Les Bostonades’ Stylistic Comparisons


There’s a tendency for many musicians, myself included, to revere Bach but dismiss Telemann as a composer known more for his prodigious productivity than any real talent. But the program by Les Bostonades last Friday night at the First Church in Boston gently asserted Telemann’s significance by placing him squarely in opposition to the Baroque master himself. In their somewhat curiously titled program, “Alpha and Omega,” Les Bostonades alternated Bach trio sonatas and Telemann quartets in an effort to highlight the distinctive approaches of each composer. Nor was this exactly “mainstream” Bach and Telemann; the Bach pieces were arrangements of three of the Organ Sonatas while the Telemann works were not his popular “Paris” quartets but rather his lesser-known ones with the same TWV number.

All the same, I couldn’t help wondering whether “Telemann vs. Bach” was a legitimate musical juxtaposition or a gimmicky comparison. The supposedly contentious nature of the Bach/Telemann pairing was further emphasized when violinist Sarah Darling turned to the audience after the first piece and encouraged active participation, urging us to join the “debate” and choose a “winner.” A bit contrived? Perhaps, but the pairings did highlight the stylistic differences between the two composers and asked us to grapple with issues we might otherwise overlook. We tend to think of Bach’s music as rigorously demanding, academic, and “serious,” while Telemann’s pieces are charming, accessible, and (dare I say) a little superficial.
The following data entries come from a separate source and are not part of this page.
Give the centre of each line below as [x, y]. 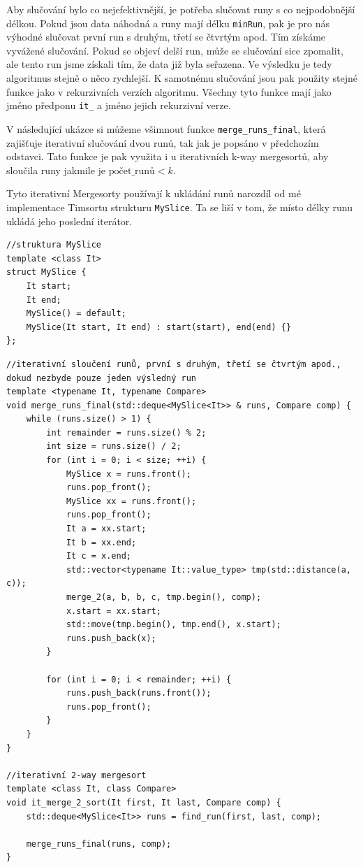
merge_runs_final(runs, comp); [99, 844]
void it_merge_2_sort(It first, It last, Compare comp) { [144, 802]
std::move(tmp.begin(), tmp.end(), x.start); [173, 625]
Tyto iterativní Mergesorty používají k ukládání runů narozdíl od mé [154, 193]
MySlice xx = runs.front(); [131, 501]
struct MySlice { [46, 272]
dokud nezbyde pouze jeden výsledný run [102, 378]
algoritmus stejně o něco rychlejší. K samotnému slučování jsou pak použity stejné [182, 78]
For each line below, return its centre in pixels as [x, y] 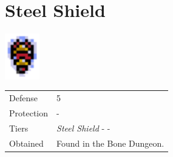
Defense [23, 98]
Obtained [26, 143]
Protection [29, 112]
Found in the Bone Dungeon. [110, 143]
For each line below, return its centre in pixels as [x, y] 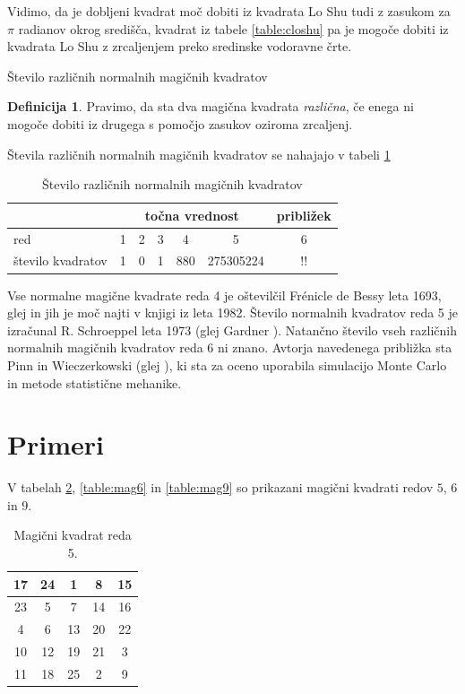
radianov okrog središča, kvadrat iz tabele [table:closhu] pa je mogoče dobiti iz [233, 28]
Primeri [56, 444]
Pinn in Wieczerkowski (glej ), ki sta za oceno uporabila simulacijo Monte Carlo [227, 364]
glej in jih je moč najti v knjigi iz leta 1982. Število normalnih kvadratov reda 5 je [233, 312]
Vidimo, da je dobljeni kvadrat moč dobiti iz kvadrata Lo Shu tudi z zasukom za [229, 11]
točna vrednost [192, 215]
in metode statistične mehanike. [95, 382]
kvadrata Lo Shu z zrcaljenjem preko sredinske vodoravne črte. [180, 46]
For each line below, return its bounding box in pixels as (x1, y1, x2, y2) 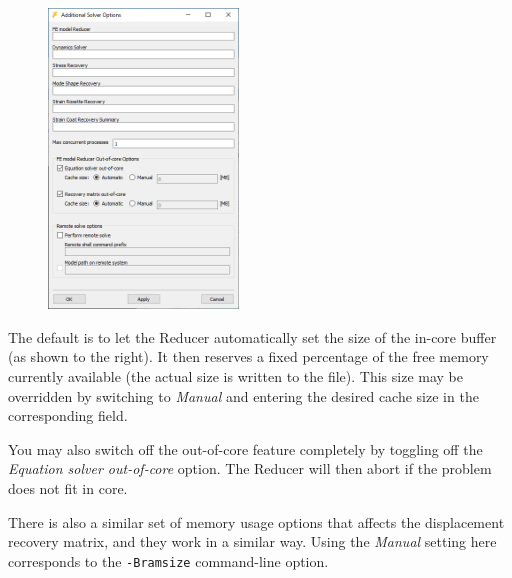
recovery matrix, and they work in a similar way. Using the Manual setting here (8, 531, 497, 552)
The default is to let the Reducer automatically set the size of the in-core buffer (8, 326, 497, 347)
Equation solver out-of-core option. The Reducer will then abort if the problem (8, 458, 492, 479)
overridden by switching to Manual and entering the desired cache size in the (8, 385, 479, 406)
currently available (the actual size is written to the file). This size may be (8, 365, 463, 386)
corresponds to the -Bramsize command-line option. (8, 550, 329, 571)
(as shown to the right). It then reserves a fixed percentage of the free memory (8, 346, 489, 367)
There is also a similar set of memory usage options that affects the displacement (8, 511, 505, 532)
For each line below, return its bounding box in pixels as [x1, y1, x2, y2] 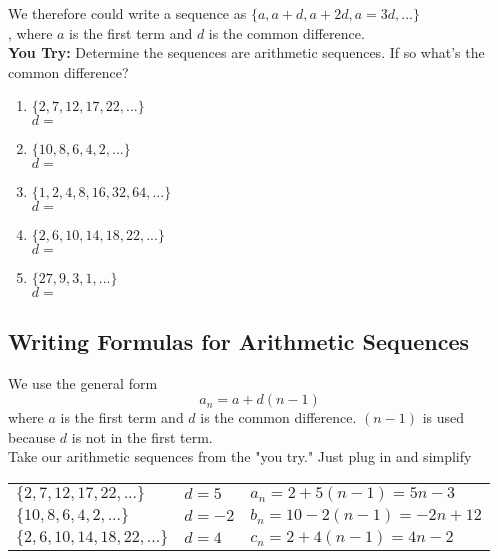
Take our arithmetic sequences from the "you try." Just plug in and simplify [8, 446, 472, 467]
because [8, 426, 56, 447]
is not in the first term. [71, 426, 213, 447]
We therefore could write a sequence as [8, 3, 247, 23]
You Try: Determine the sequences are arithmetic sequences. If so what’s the [8, 42, 485, 63]
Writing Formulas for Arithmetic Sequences [8, 325, 469, 356]
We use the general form [8, 372, 158, 393]
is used [422, 407, 465, 428]
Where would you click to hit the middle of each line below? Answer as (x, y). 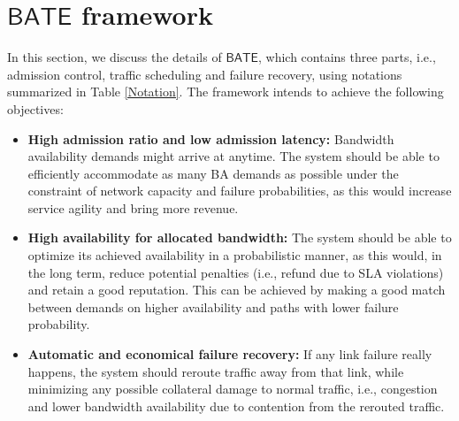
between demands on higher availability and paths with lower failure (213, 306)
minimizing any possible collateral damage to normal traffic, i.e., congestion (233, 389)
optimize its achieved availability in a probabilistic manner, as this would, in (235, 255)
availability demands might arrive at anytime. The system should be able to (233, 156)
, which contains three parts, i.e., (347, 57)
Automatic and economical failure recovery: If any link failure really (230, 354)
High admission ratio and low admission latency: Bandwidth (211, 138)
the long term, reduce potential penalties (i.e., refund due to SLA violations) (236, 272)

This program challenged those notions.

The evening began with Telemann’s Concerto for Strings in A Major (TWV 43:A4) and featured Sarah Darling and Megumi Stohs Lewis (violins), Emily Rideout (viola), Rebecca Shaw (cello) and Akiko Enoki Sato (harpsichord). While the piece was full of imaginative and whimsical playing from the outset, it was clear that the players really hit their stride in the final Allegro. It was as if the dial had been turned up a notch: the group performed with energy and enthusiasm, not to mention wit (a particularly playful transition in the cello elicited a few chuckles from the audience).

Originally written for organ, Bach’s Trio Sonata in D minor (BWV 527) featured a pared-down ensemble of two violins, cello, and harpsichord. The thinner texture highlighted the interplay between violinists Sarah Darling and Megumi Stohs Lewis; in the Andante I particularly enjoyed certain bow-strokes that seemed to emphasize expressiveness over sheer beauty. The players brought out the achingly beautiful suspensions in the Adagio e dolce and delivered a wonderful ending that seemed to simply evaporate into the hall. The Vivace found the upper voices weaving extensive filigree with a light touch as the movement modulated its way back to D minor.

The Concerto for Recorder and Strings (TWV 43:a3) brought Héloïse Degrugillier (recorder) on stage for the first time that evening. She played with a beautiful limpid tone and phrased the long lines of the Adagio and the lively Allegro superbly. In the following Adagio the players captured a mood of serenity, supported by sensitive accompaniment in the cello and harpsichord. The Vivace allowed each of the solo instruments to sing in virtuosic cadenza-like displays. While Degrugillier handled very difficult passages with ease and aplomb, Darling stole the show with gutsy, imaginative barriolage at a tempo teetering on the edge of comfort.

I was happy to see  Bach’s Trio Sonata in C Major (BWV 529) arranged for violin, viola, and cello, offering violist Emily Rideout a chance to come to the fore. While the contrapuntal Allegro was full of energy, Darling and Rideout complemented each other particularly well in the Largo, weaving long lines and melding smoothly into each others’ sounds. Unfortunately, I felt the final Allegro didn’t work as well as it could have because of different approaches to bow strokes. The contrast in approaches (only highlighted by the extensive imitative writing) somewhat detracted from the overall unity of the work.

Next came Telemann’s Quartet in G minor (TWV 43:g4) which was a lively, witty romp.  The Allegro was flashy and fast-paced, tempered by an Adagio that hinted at greater depth. The final Allegro felt brilliantly tossed-off; Darling’s panache and Degrugillier’s incisive, articulate playing made the whole thing sparkle.

While the Telemann’s Concerto in D major (TWV 43:D4) was the most unfamiliar, I also found it to be the most interesting piece programmed that night. Written early in his career, it reflects both French and Italian stylistic influences. The last Allegro was full of lightness and verve and had several audience members tapping their feet.

We were treated to an encore of a lively Bourrée, rollicking and full of abandon.

Elizabeth Oka is in the process of acquiring as many impractical degrees as she can. She holds a B.A. from Tufts University where she double majored in English and music and is pursuing a master’s degree at the New England Conservatory in viola performance.

1 Comment »

1 Comment [leave a civil comment (others will be removed) and please disclose relevant affiliations]

  1. Great review! Insightful about the music, and a cogent recap of the ideas behind the program.  Thanks for your writing!